'''
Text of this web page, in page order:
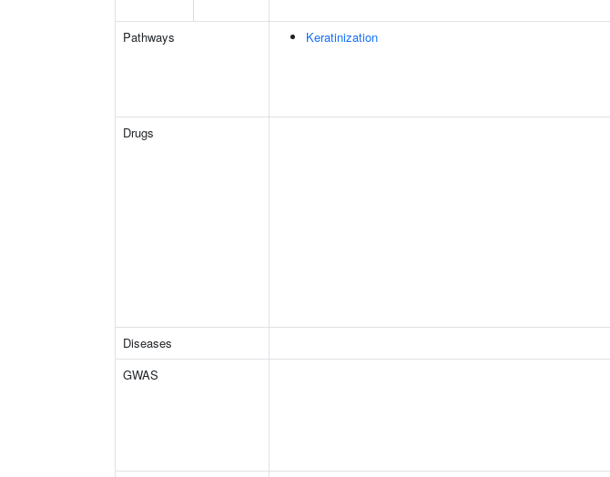
Pathways Keratinization
Drugs
Diseases
GWAS
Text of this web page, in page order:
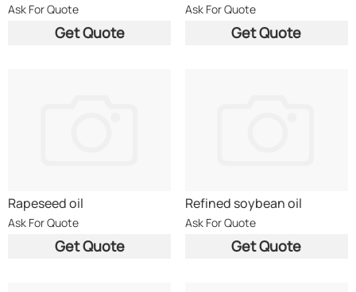
Ask For Quote
Get Quote
Ask For Quote
Get Quote
Rapeseed oil
Ask For Quote
Get Quote
Refined soybean oil
Ask For Quote
Get Quote
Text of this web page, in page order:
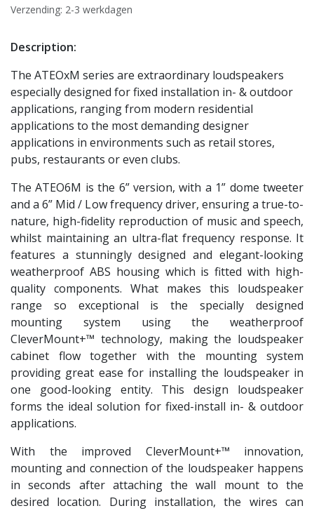
Verzending: 2-3 werkdagen
Description:
The ATEOxM series are extraordinary loudspeakers
especially designed for fixed installation in- & outdoor
applications, ranging from modern residential
applications to the most demanding designer
applications in environments such as retail stores,
pubs, restaurants or even clubs.
The ATEO6M is the 6” version, with a 1” dome tweeter
and a 6” Mid / Low frequency driver, ensuring a true-to-
nature, high-fidelity reproduction of music and speech,
whilst maintaining an ultra-flat frequency response. It
features a stunningly designed and elegant-looking
weatherproof ABS housing which is fitted with high-
quality components. What makes this loudspeaker
range so exceptional is the specially designed
mounting system using the weatherproof
CleverMount+™ technology, making the loudspeaker
cabinet flow together with the mounting system
providing great ease for installing the loudspeaker in
one good-looking entity. This design loudspeaker
forms the ideal solution for fixed-install in- & outdoor
applications.
With the improved CleverMount+™ innovation,
mounting and connection of the loudspeaker happens
in seconds after attaching the wall mount to the
desired location. During installation, the wires can
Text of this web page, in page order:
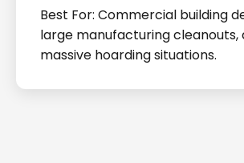
Best For: Commercial building
large manufacturing cleanouts,
massive hoarding situations.
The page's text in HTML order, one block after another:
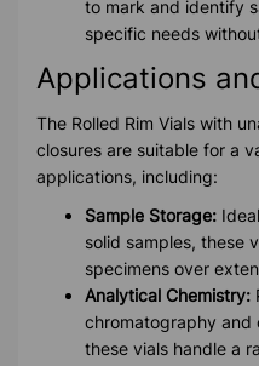
to mark and identify
specific needs
Applications
The Rolled Rim Vials with
closures are suitable for a
applications, including:
Sample Storage:
solid samples, these
specimens over
Analytical Chemistry:
chromatography and
these vials handle a
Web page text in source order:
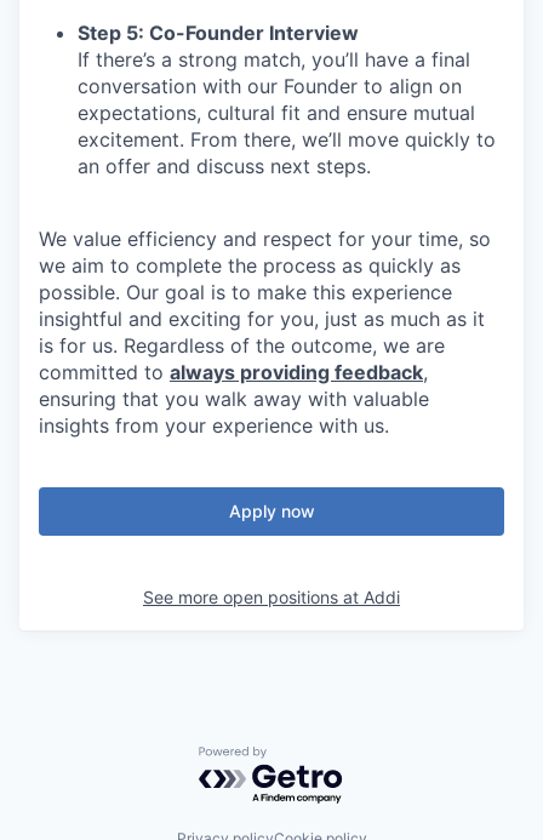
Step 5: Co-Founder Interview
If there’s a strong match, you’ll have a final
conversation with our Founder to align on
expectations, cultural fit and ensure mutual
excitement. From there, we’ll move quickly to
an offer and discuss next steps.
We value efficiency and respect for your time, so
we aim to complete the process as quickly as
possible. Our goal is to make this experience
insightful and exciting for you, just as much as it
is for us. Regardless of the outcome, we are
committed to always providing feedback,
ensuring that you walk away with valuable
insights from your experience with us.
Apply now
See more open positions at Addi
Powered by Getro.com
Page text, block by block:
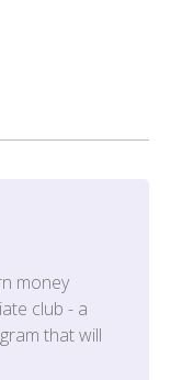
money
club - a
that will
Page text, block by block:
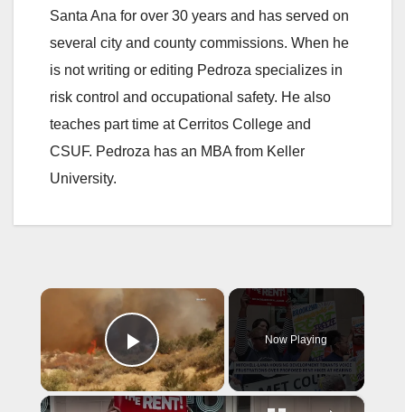
Santa Ana for over 30 years and has served on
several city and county commissions. When he
is not writing or editing Pedroza specializes in
risk control and occupational safety. He also
teaches part time at Cerritos College and
CSUF. Pedroza has an MBA from Keller
University.
×
Play Video
Now Playing
×
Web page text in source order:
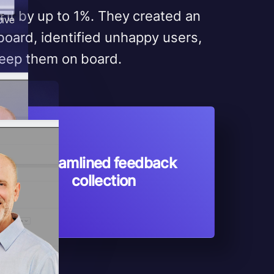
by up to 1%. They created an
identified unhappy users,
them on board.
Streamlined feedback
collection
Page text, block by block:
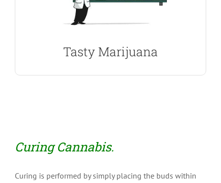
Tasty Marijuana
Best Seeds For Curing
tastes and flavors when cured correctly. We offer a
varied selection of marijuana strains, from pure
Curing Cannabis.
Curing is performed by simply placing the buds within
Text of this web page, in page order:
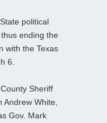
political
ending the
with the Texas
6.
Sheriff
Andrew White,
Gov. Mark
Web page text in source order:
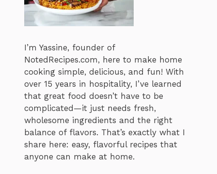
I’m Yassine, founder of
NotedRecipes.com, here to make home
cooking simple, delicious, and fun! With
over 15 years in hospitality, I’ve learned
that great food doesn’t have to be
complicated—it just needs fresh,
wholesome ingredients and the right
balance of flavors. That’s exactly what I
share here: easy, flavorful recipes that
anyone can make at home.
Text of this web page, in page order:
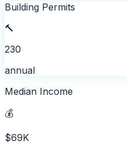
Building Permits
🔨
230
annual
Median Income
💰
$69K
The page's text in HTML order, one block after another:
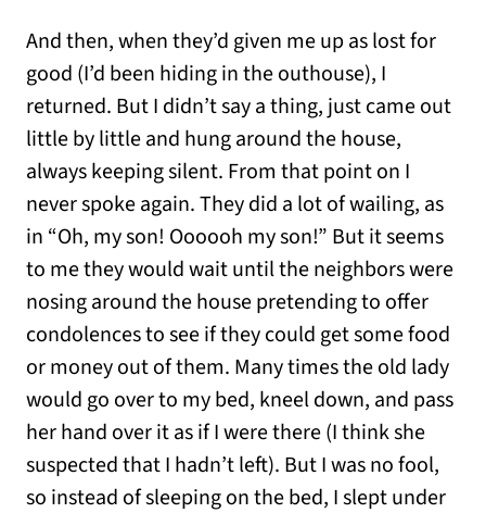
And then, when they’d given me up as lost for
good (I’d been hiding in the outhouse), I
returned. But I didn’t say a thing, just came out
little by little and hung around the house,
always keeping silent. From that point on I
never spoke again. They did a lot of wailing, as
in “Oh, my son! Oooooh my son!” But it seems
to me they would wait until the neighbors were
nosing around the house pretending to offer
condolences to see if they could get some food
or money out of them. Many times the old lady
would go over to my bed, kneel down, and pass
her hand over it as if I were there (I think she
suspected that I hadn’t left). But I was no fool,
so instead of sleeping on the bed, I slept under
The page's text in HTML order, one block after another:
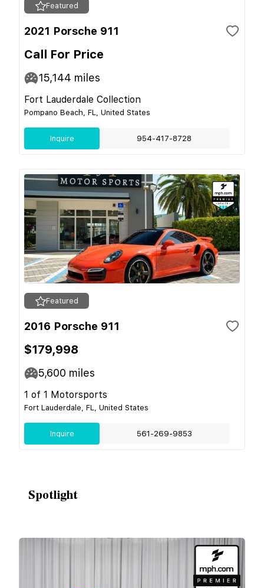
Featured
2021 Porsche 911
Call For Price
15,144 miles
Fort Lauderdale Collection
Pompano Beach, FL, United States
Inquire 954-417-8728
Featured
2016 Porsche 911
$179,998
5,600 miles
1 of 1 Motorsports
Fort Lauderdale, FL, United States
Inquire 561-269-9853
Spotlight
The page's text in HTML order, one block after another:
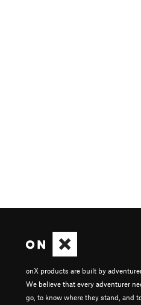
onX products are built by
We believe that every adventurer
go, to know where they stand, and
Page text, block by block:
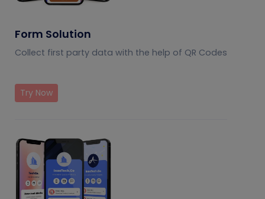
Form Solution
Collect first party data with the help of QR Codes
Try Now
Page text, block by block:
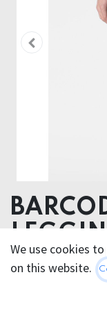
95% Polyamide
We use cookies
on this website.
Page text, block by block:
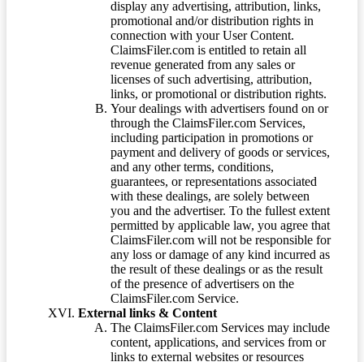
display any advertising, attribution, links,
promotional and/or distribution rights in
connection with your User Content.
ClaimsFiler.com is entitled to retain all
revenue generated from any sales or
licenses of such advertising, attribution,
links, or promotional or distribution rights.
Your dealings with advertisers found on or
through the ClaimsFiler.com Services,
including participation in promotions or
payment and delivery of goods or services,
and any other terms, conditions,
guarantees, or representations associated
with these dealings, are solely between
you and the advertiser. To the fullest extent
permitted by applicable law, you agree that
ClaimsFiler.com will not be responsible for
any loss or damage of any kind incurred as
the result of these dealings or as the result
of the presence of advertisers on the
ClaimsFiler.com Service.
External links & Content
The ClaimsFiler.com Services may include
content, applications, and services from or
links to external websites or resources
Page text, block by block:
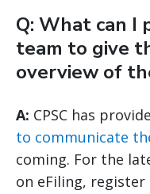
Q: What can I
team to give
overview of
A: CPSC has
to communicate
coming. For the
on eFiling,
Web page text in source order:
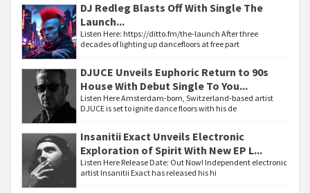
DJ Redleg Blasts Off With Single The
Launch...
Listen Here: https://ditto.fm/the-launch After three
decades of lighting up dancefloors at free part
DJUCE Unveils Euphoric Return to 90s
House With Debut Single To You...
Listen Here Amsterdam-born, Switzerland-based artist
DJUCE is set to ignite dance floors with his de
Insanitii Exact Unveils Electronic
Exploration of Spirit With New EP L...
Listen Here Release Date: Out Now! Independent electronic
artist Insanitii Exact has released his hi
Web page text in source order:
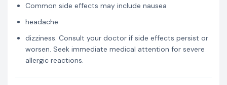
Common side effects may include nausea
headache
dizziness. Consult your doctor if side effects persist or
worsen. Seek immediate medical attention for severe
allergic reactions.
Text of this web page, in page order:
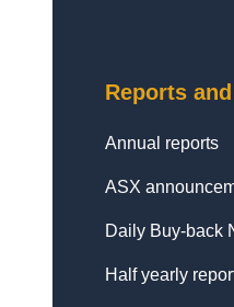
Reports
Annual reports
ASX
Daily Buy-back
Half yearly
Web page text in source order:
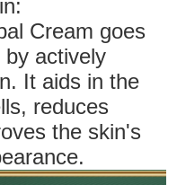
Cream goes
actively
It aids in the
reduces
the skin's
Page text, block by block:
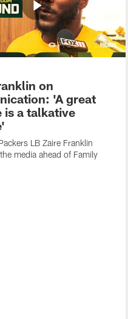
on
'A great
is a talkative
LB Zaire Franklin
media ahead of Family
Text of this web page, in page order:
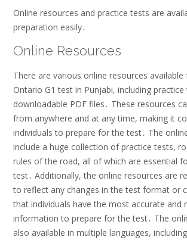
Online resources and practice tests are
preparation easily․
Online Resources
There are various online resources
Ontario G1 test in Punjabi, including practice
downloadable PDF files․ These resources
from anywhere and at any time, making it
individuals to prepare for the test․ The
include a huge collection of practice tests,
rules of the road, all of which are essential
test․ Additionally, the online resources are
to reflect any changes in the test format or
that individuals have the most accurate and
information to prepare for the test․ The
also available in multiple languages,
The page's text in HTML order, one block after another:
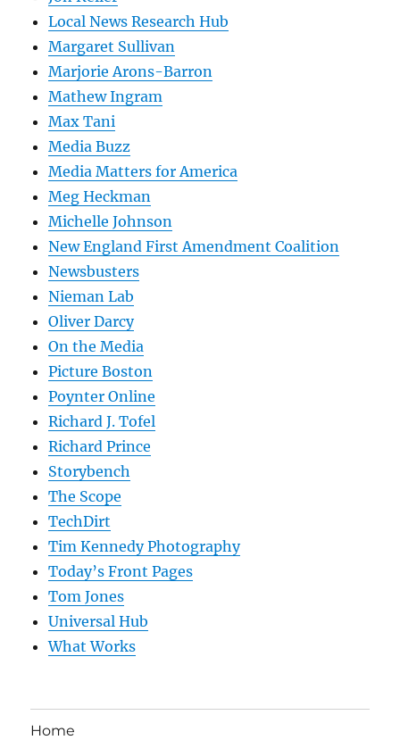
Local News Research Hub
Margaret Sullivan
Marjorie Arons-Barron
Mathew Ingram
Max Tani
Media Buzz
Media Matters for America
Meg Heckman
Michelle Johnson
New England First Amendment Coalition
Newsbusters
Nieman Lab
Oliver Darcy
On the Media
Picture Boston
Poynter Online
Richard J. Tofel
Richard Prince
Storybench
The Scope
TechDirt
Tim Kennedy Photography
Today’s Front Pages
Tom Jones
Universal Hub
What Works
Home
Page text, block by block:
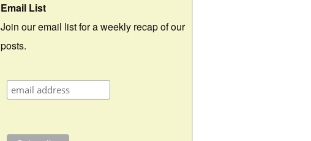
Email List
Join our email list for a weekly recap of our
posts.
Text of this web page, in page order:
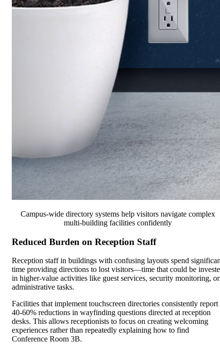
Campus-wide directory systems help visitors navigate complex
multi-building facilities confidently
Reduced Burden on Reception Staff
Reception staff in buildings with confusing layouts spend
time providing directions to lost visitors—time that could be
in higher-value activities like guest services, security monitoring, or
administrative tasks.
Facilities that implement touchscreen directories consistently report
40-60% reductions in wayfinding questions directed at reception
desks. This allows receptionists to focus on creating welcoming
experiences rather than repeatedly explaining how to find
Conference Room 3B.
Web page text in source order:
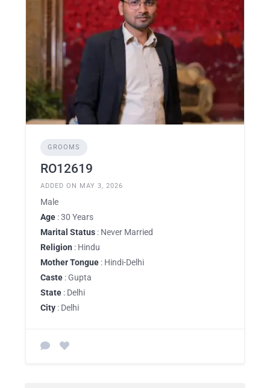
GROOMS
RO12619
ADDED ON MAY 3, 2026
Male
Age : 30 Years
Marital Status : Never Married
Religion : Hindu
Mother Tongue : Hindi-Delhi
Caste : Gupta
State : Delhi
City : Delhi
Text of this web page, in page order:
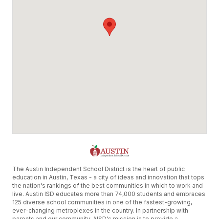
The Austin Independent School District is the heart of public
education in Austin, Texas - a city of ideas and innovation that tops
the nation's rankings of the best communities in which to work and
live. Austin ISD educates more than 74,000 students and embraces
125 diverse school communities in one of the fastest-growing,
ever-changing metroplexes in the country. In partnership with
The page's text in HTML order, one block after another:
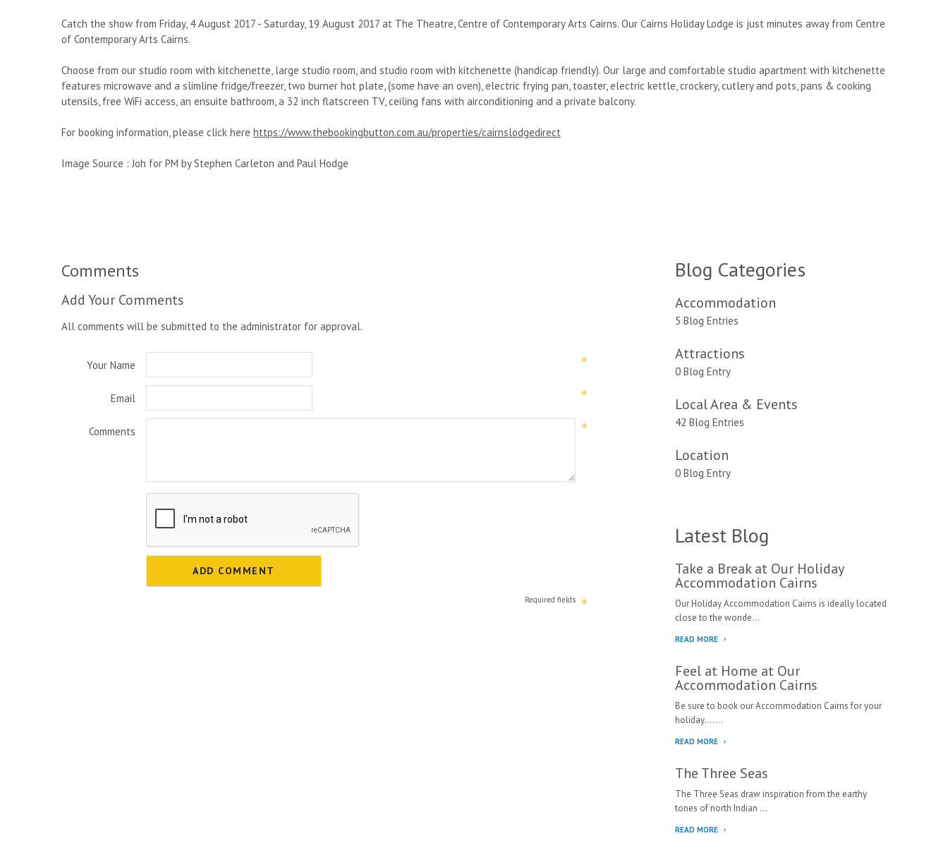
Catch the show from Friday, 4 August 2017 - Saturday, 19 August 2017 at The Theatre, Centre of Contemporary Arts Cairns. Our Cairns Holiday Lodge is just minutes away from Centre
of Contemporary Arts Cairns.
Choose from our studio room with kitchenette, large studio room, and studio room with kitchenette (handicap friendly). Our large and comfortable studio apartment with kitchenette
features microwave and a slimline fridge/freezer, two burner hot plate, (some have an oven), electric frying pan, toaster, electric kettle, crockery, cutlery and pots, pans & cooking
utensils, free WiFi access, an ensuite bathroom, a 32 inch flatscreen TV, ceiling fans with airconditioning and a private balcony.
For booking information, please click here https://www.thebookingbutton.com.au/properties/cairnslodgedirect
Image Source : Joh for PM by Stephen Carleton and Paul Hodge
Comments
Add Your Comments
All comments will be submitted to the administrator for approval.
Your Name
Email
Comments
Required fields
Blog Categories
Accommodation
5 Blog Entries
Attractions
0 Blog Entry
Local Area & Events
42 Blog Entries
Location
0 Blog Entry
Latest Blog
Take a Break at Our Holiday
Accommodation Cairns
Our Holiday Accommodation Cairns is ideally located
close to the wonde...
READ MORE
Feel at Home at Our
Accommodation Cairns
Be sure to book our Accommodation Cairns for your
holiday.......
READ MORE
The Three Seas
The Three Seas draw inspiration from the earthy
tones of north Indian ...
READ MORE
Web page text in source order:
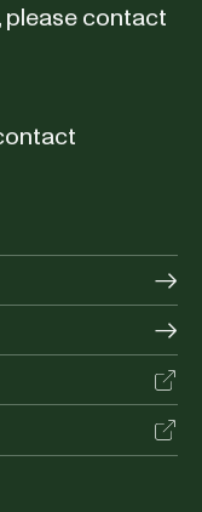
please contact
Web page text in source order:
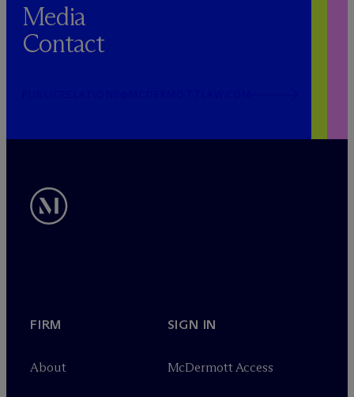
Media
Contact
FIRM
About
SIGN IN
McDermott Access
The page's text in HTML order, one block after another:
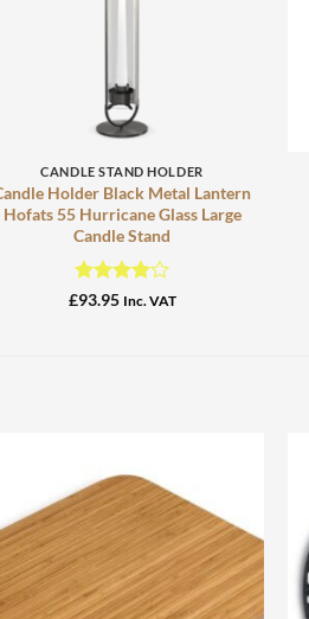
CANDLE STAND HOLDER
Holder Black Metal Lantern
Hofats 55 Hurricane Glass Large
Candle Stand
Rated4
£93.95 Inc. VAT
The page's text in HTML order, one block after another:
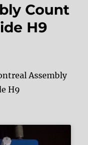
Count
H9
Assembly
H9
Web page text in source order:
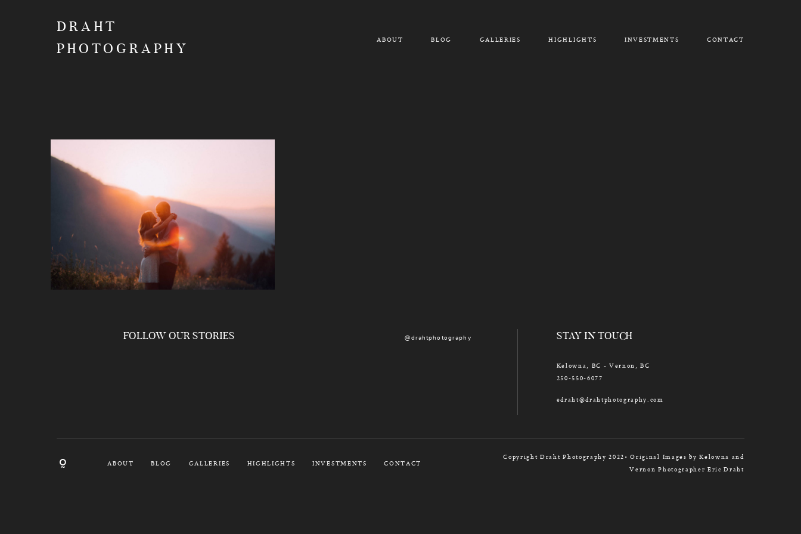
DRAHT
PHOTOGRAPHY
ABOUT BLOG GALLERIES HIGHLIGHTS INVESTMENTS CONTACT
FOLLOW OUR STORIES @drahtphotography STAY IN TOUCH
Kelowna, BC - Vernon, BC
250-550-6077
edraht@drahtphotography.com
ABOUT BLOG GALLERIES HIGHLIGHTS INVESTMENTS CONTACT
Copyright Draht Photography 2022• Original Images by Kelowna and
Vernon Photographer Eric Draht
'''
In the records above, find the line with "is a talkative" and the line with "Ontario G1 test"; please transcribe exactly those two lines and all lines between them, omitting any picture.

is a talkative
LB Zaire Franklin
media ahead of Family
Text of this web page, in page order:
Online resources and practice tests are
preparation easily․
Online Resources
There are various online resources
Ontario G1 test in Punjabi, including practice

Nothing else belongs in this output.